- [Goal of the exercise] For the listing below, print exactly the lines from the line with "sido con estrellas del género urbano, esto" to the line with "Panamá, además fue uno de los más", both included, and nothing beyond them.

- [The data]
═══

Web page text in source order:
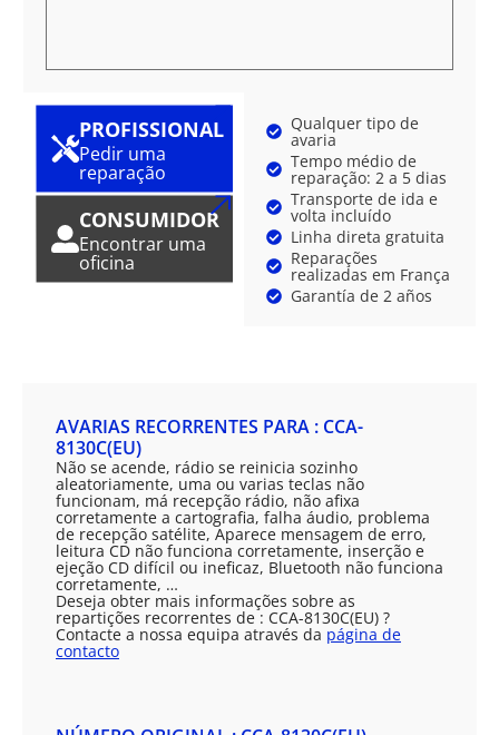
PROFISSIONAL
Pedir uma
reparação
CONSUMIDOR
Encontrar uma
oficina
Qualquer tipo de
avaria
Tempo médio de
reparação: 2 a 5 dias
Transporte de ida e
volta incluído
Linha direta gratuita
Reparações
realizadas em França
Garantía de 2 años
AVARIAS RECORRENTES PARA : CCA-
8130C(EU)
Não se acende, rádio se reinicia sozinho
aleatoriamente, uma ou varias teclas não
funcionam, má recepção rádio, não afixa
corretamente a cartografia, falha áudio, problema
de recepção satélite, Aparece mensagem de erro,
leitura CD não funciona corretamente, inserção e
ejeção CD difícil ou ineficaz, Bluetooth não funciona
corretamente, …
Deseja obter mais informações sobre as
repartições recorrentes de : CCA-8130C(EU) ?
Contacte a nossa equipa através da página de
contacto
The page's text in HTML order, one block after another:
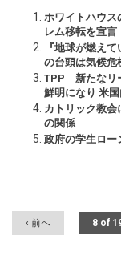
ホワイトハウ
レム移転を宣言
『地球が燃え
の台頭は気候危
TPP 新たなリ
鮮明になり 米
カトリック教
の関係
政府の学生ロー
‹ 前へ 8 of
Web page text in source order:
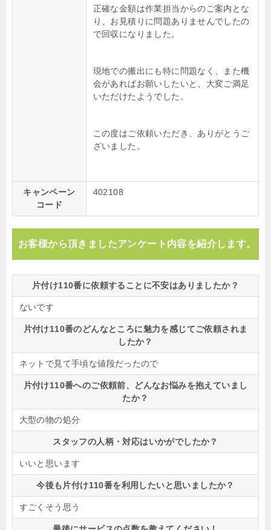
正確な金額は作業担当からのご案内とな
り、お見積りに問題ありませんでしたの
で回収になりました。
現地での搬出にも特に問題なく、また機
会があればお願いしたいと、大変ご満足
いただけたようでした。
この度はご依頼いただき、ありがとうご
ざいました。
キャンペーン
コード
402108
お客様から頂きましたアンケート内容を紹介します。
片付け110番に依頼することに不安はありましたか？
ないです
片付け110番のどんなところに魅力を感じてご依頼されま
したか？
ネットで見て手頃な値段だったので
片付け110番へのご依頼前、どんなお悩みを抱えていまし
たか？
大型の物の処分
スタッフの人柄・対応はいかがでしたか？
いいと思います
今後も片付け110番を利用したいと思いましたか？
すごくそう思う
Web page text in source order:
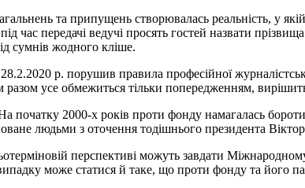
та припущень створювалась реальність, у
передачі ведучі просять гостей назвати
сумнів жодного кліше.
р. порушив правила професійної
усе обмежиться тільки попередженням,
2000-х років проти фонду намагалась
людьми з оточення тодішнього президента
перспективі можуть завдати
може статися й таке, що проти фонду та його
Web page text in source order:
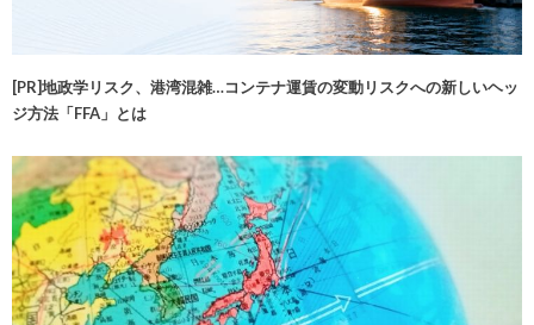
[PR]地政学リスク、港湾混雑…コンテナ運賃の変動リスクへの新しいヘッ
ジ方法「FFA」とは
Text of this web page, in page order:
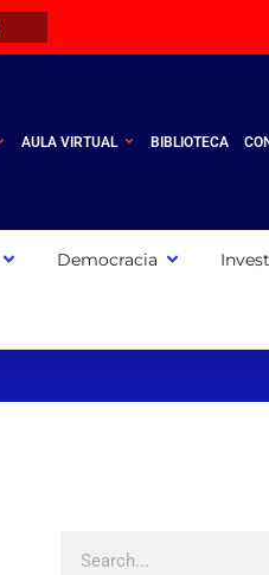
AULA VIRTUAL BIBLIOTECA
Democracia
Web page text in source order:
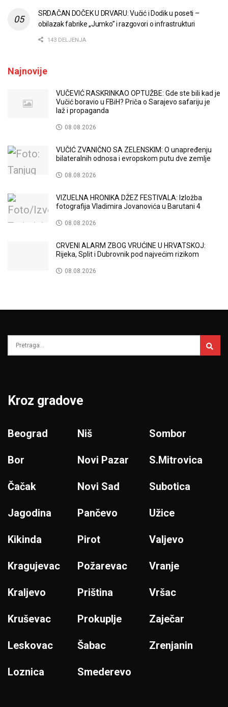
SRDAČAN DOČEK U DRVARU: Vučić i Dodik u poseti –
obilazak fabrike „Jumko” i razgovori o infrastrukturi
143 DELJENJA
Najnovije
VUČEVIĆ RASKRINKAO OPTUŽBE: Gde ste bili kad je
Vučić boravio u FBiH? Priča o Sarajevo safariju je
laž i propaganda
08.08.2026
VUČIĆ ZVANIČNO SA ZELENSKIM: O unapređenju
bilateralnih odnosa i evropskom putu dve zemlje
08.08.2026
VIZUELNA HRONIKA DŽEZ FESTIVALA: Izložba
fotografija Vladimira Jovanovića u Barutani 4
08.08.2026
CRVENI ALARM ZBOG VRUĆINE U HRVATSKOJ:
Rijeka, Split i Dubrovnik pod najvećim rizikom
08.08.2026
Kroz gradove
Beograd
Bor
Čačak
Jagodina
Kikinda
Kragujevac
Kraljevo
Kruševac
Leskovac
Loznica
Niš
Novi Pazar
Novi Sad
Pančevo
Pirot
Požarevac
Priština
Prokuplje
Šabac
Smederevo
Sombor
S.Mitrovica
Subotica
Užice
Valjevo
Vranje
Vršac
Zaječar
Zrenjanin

═══

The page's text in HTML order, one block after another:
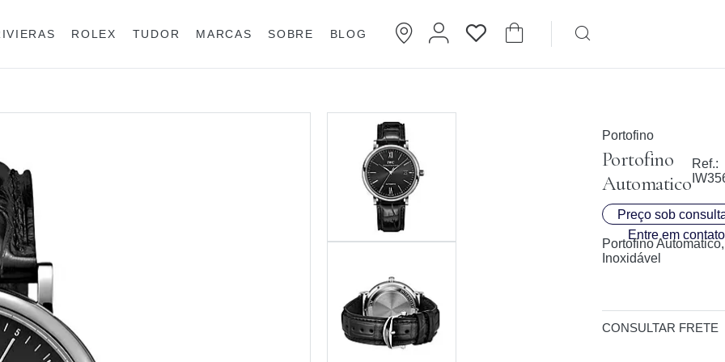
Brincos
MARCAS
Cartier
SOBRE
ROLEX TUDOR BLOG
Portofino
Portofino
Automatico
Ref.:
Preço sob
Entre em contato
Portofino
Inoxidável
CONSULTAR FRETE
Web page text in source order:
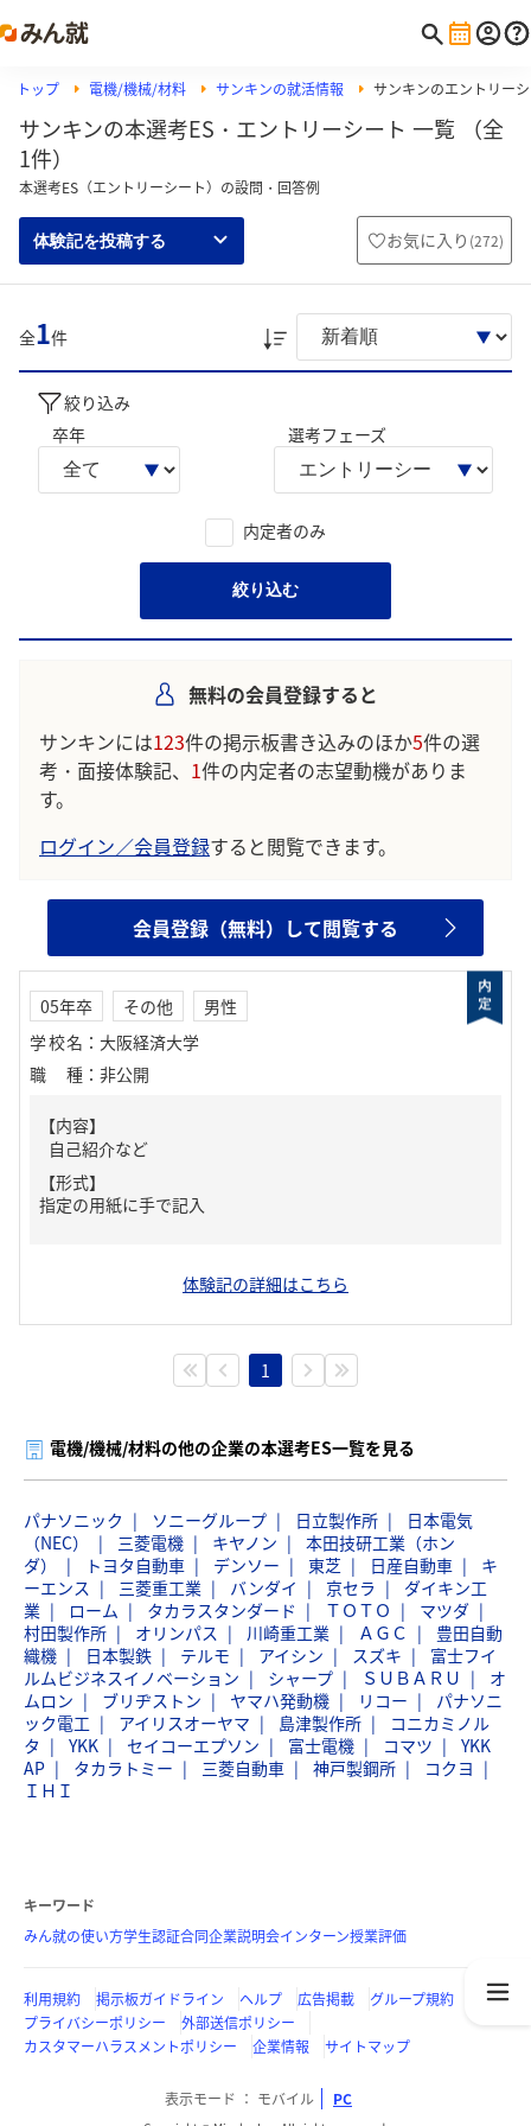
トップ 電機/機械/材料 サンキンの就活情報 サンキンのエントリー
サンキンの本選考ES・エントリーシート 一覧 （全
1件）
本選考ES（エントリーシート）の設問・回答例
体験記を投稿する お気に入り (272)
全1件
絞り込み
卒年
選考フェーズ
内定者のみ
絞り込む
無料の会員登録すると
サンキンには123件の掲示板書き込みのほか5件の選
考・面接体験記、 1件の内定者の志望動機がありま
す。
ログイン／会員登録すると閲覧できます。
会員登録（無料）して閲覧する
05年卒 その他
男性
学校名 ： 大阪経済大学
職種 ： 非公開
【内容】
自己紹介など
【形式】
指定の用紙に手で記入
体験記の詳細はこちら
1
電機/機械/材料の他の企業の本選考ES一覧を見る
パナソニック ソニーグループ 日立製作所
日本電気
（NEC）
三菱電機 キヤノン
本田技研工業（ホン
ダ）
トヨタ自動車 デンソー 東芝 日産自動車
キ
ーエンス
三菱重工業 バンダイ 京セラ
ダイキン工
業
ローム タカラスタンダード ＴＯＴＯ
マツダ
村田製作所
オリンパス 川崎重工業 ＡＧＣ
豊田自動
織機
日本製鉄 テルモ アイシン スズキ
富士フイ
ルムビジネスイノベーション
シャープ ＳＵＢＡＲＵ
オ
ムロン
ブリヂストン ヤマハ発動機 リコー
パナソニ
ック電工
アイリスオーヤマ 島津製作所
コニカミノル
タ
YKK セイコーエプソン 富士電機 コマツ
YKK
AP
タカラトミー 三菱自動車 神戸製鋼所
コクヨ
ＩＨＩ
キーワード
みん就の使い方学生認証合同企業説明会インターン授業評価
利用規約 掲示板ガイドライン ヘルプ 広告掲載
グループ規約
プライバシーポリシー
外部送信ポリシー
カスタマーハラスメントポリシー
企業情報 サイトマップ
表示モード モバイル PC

═══

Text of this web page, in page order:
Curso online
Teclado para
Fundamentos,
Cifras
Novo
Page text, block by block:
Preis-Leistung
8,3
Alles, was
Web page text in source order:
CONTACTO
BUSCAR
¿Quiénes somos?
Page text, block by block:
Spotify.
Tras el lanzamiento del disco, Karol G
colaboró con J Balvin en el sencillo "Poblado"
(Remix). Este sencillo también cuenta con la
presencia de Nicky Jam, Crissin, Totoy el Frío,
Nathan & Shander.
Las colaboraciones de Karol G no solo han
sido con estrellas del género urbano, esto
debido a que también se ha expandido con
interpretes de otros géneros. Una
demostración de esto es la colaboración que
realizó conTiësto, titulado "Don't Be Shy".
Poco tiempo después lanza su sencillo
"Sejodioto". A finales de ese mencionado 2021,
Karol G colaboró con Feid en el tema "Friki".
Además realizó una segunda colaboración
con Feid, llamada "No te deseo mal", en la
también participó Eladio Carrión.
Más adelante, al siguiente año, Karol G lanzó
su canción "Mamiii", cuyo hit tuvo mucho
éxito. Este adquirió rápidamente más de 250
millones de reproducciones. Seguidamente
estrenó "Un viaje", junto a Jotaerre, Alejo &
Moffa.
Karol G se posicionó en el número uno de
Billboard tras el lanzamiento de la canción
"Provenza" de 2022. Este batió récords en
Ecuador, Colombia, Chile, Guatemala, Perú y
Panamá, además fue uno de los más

═══

- [Response to this exercise]
sido con estrellas del género urbano, esto
debido a que también se ha expandido con
interpretes de otros géneros. Una
demostración de esto es la colaboración que
realizó conTiësto, titulado "Don't Be Shy".
Poco tiempo después lanza su sencillo
"Sejodioto". A finales de ese mencionado 2021,
Karol G colaboró con Feid en el tema "Friki".
Además realizó una segunda colaboración
con Feid, llamada "No te deseo mal", en la
también participó Eladio Carrión.
Más adelante, al siguiente año, Karol G lanzó
su canción "Mamiii", cuyo hit tuvo mucho
éxito. Este adquirió rápidamente más de 250
millones de reproducciones. Seguidamente
estrenó "Un viaje", junto a Jotaerre, Alejo &
Moffa.
Karol G se posicionó en el número uno de
Billboard tras el lanzamiento de la canción
"Provenza" de 2022. Este batió récords en
Ecuador, Colombia, Chile, Guatemala, Perú y
Panamá, además fue uno de los más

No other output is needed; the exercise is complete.